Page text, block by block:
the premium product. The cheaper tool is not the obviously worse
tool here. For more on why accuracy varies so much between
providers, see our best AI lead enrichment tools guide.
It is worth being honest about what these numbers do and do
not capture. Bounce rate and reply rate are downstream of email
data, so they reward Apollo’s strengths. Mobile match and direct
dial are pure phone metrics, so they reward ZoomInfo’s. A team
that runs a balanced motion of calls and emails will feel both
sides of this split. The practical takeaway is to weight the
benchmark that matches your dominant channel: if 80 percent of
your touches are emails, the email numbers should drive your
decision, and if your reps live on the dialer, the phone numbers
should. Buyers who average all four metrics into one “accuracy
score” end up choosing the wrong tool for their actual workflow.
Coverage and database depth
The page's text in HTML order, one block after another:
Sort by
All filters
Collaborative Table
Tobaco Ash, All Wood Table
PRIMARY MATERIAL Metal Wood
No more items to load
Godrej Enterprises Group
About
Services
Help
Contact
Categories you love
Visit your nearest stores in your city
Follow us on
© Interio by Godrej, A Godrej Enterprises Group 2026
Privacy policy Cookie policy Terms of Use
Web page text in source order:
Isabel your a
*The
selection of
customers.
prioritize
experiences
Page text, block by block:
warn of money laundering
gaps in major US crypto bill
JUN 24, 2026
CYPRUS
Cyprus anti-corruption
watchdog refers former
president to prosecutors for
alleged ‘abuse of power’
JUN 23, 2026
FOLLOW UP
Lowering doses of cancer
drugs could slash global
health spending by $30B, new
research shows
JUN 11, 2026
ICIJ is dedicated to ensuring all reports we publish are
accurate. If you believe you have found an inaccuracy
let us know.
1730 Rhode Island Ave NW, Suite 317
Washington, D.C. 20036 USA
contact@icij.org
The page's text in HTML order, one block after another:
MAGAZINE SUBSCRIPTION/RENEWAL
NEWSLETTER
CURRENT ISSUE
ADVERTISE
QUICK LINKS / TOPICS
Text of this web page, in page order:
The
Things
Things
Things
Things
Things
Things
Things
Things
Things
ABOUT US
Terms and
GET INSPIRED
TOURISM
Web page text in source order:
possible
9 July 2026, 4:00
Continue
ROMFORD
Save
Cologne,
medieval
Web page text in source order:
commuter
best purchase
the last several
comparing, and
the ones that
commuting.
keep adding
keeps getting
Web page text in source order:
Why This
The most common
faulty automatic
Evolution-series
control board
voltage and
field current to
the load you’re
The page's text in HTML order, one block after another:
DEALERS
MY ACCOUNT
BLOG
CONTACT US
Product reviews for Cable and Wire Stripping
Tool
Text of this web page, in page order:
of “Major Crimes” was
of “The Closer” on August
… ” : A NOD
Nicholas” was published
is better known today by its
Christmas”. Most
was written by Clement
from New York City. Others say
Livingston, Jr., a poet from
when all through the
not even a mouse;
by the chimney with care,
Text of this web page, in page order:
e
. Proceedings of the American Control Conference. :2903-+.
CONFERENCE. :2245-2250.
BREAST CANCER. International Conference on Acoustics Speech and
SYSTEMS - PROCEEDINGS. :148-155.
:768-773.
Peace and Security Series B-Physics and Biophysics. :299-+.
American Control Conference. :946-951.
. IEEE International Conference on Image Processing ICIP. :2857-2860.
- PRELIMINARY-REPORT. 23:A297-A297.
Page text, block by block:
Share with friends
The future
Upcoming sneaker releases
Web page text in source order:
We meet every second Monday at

§

:: WORK TASK ::
Take the entries above and repeat them verbatim.

:: ANSWER BOX ::
Page text, block by block:
the premium product. The cheaper tool is not the obviously worse
tool here. For more on why accuracy varies so much between
providers, see our best AI lead enrichment tools guide.
It is worth being honest about what these numbers do and do
not capture. Bounce rate and reply rate are downstream of email
data, so they reward Apollo’s strengths. Mobile match and direct
dial are pure phone metrics, so they reward ZoomInfo’s. A team
that runs a balanced motion of calls and emails will feel both
sides of this split. The practical takeaway is to weight the
benchmark that matches your dominant channel: if 80 percent of
your touches are emails, the email numbers should drive your
decision, and if your reps live on the dialer, the phone numbers
should. Buyers who average all four metrics into one “accuracy
score” end up choosing the wrong tool for their actual workflow.
Coverage and database depth
The page's text in HTML order, one block after another:
Sort by
All filters
Collaborative Table
Tobaco Ash, All Wood Table
PRIMARY MATERIAL Metal Wood
No more items to load
Godrej Enterprises Group
About
Services
Help
Contact
Categories you love
Visit your nearest stores in your city
Follow us on
© Interio by Godrej, A Godrej Enterprises Group 2026
Privacy policy Cookie policy Terms of Use
Web page text in source order:
Isabel your a
*The
selection of
customers.
prioritize
experiences
Page text, block by block:
warn of money laundering
gaps in major US crypto bill
JUN 24, 2026
CYPRUS
Cyprus anti-corruption
watchdog refers former
president to prosecutors for
alleged ‘abuse of power’
JUN 23, 2026
FOLLOW UP
Lowering doses of cancer
drugs could slash global
health spending by $30B, new
research shows
JUN 11, 2026
ICIJ is dedicated to ensuring all reports we publish are
accurate. If you believe you have found an inaccuracy
let us know.
1730 Rhode Island Ave NW, Suite 317
Washington, D.C. 20036 USA
contact@icij.org
The page's text in HTML order, one block after another:
MAGAZINE SUBSCRIPTION/RENEWAL
NEWSLETTER
CURRENT ISSUE
ADVERTISE
QUICK LINKS / TOPICS
Text of this web page, in page order:
The
Things
Things
Things
Things
Things
Things
Things
Things
Things
ABOUT US
Terms and
GET INSPIRED
TOURISM
Web page text in source order:
possible
9 July 2026, 4:00
Continue
ROMFORD
Save
Cologne,
medieval
Web page text in source order:
commuter
best purchase
the last several
comparing, and
the ones that
commuting.
keep adding
keeps getting
Web page text in source order:
Why This
The most common
faulty automatic
Evolution-series
control board
voltage and
field current to
the load you’re
The page's text in HTML order, one block after another:
DEALERS
MY ACCOUNT
BLOG
CONTACT US
Product reviews for Cable and Wire Stripping
Tool
Text of this web page, in page order:
of “Major Crimes” was
of “The Closer” on August
… ” : A NOD
Nicholas” was published
is better known today by its
Christmas”. Most
was written by Clement
from New York City. Others say
Livingston, Jr., a poet from
when all through the
not even a mouse;
by the chimney with care,
Text of this web page, in page order:
e
. Proceedings of the American Control Conference. :2903-+.
CONFERENCE. :2245-2250.
BREAST CANCER. International Conference on Acoustics Speech and
SYSTEMS - PROCEEDINGS. :148-155.
:768-773.
Peace and Security Series B-Physics and Biophysics. :299-+.
American Control Conference. :946-951.
. IEEE International Conference on Image Processing ICIP. :2857-2860.
- PRELIMINARY-REPORT. 23:A297-A297.
Page text, block by block:
Share with friends
The future
Upcoming sneaker releases
Web page text in source order:
We meet every second Monday at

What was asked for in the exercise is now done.